__Task details__.
Every line containing "will" should be copied out. Go through the entries and find them.

__Supplied information__.
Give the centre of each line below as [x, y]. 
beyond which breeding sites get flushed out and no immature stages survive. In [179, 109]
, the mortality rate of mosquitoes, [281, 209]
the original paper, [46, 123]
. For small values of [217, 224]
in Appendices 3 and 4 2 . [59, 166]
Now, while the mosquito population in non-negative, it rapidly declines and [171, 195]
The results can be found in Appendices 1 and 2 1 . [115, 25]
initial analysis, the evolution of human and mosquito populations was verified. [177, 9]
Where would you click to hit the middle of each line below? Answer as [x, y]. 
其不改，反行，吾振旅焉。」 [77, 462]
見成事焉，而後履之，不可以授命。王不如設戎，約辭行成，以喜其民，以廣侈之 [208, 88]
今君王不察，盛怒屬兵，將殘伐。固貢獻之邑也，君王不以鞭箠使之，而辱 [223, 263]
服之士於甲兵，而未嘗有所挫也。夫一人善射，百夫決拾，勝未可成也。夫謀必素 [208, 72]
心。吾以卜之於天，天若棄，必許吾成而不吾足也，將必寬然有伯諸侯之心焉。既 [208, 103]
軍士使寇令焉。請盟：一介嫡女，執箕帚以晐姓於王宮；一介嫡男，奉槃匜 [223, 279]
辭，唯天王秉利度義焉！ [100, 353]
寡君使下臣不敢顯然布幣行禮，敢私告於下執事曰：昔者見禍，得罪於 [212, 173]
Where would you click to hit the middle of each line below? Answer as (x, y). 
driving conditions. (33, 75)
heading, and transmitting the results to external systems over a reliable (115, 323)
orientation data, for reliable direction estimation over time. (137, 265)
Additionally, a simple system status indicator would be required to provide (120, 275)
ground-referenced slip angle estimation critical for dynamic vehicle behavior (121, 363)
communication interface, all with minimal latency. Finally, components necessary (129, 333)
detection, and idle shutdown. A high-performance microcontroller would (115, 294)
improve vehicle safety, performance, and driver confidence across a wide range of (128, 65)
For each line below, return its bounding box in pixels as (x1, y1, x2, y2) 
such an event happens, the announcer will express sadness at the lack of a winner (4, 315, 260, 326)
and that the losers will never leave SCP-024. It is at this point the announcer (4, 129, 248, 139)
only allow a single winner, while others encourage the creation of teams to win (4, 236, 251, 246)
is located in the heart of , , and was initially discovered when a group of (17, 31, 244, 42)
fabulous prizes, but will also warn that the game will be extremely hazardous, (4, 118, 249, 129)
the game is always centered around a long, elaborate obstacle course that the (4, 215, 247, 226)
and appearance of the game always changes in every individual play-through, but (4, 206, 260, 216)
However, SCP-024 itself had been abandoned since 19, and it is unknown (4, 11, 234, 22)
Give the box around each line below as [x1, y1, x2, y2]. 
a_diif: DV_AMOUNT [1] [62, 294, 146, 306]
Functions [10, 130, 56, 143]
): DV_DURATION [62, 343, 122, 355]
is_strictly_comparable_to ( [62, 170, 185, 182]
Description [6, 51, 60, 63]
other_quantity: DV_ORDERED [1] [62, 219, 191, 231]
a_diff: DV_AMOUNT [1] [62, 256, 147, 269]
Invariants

__Expected output__.
such an event happens, the announcer will express sadness at the lack of a winner (4, 315, 260, 326)
and that the losers will never leave SCP-024. It is at this point the announcer (4, 129, 248, 139)
fabulous prizes, but will also warn that the game will be extremely hazardous, (4, 118, 249, 129)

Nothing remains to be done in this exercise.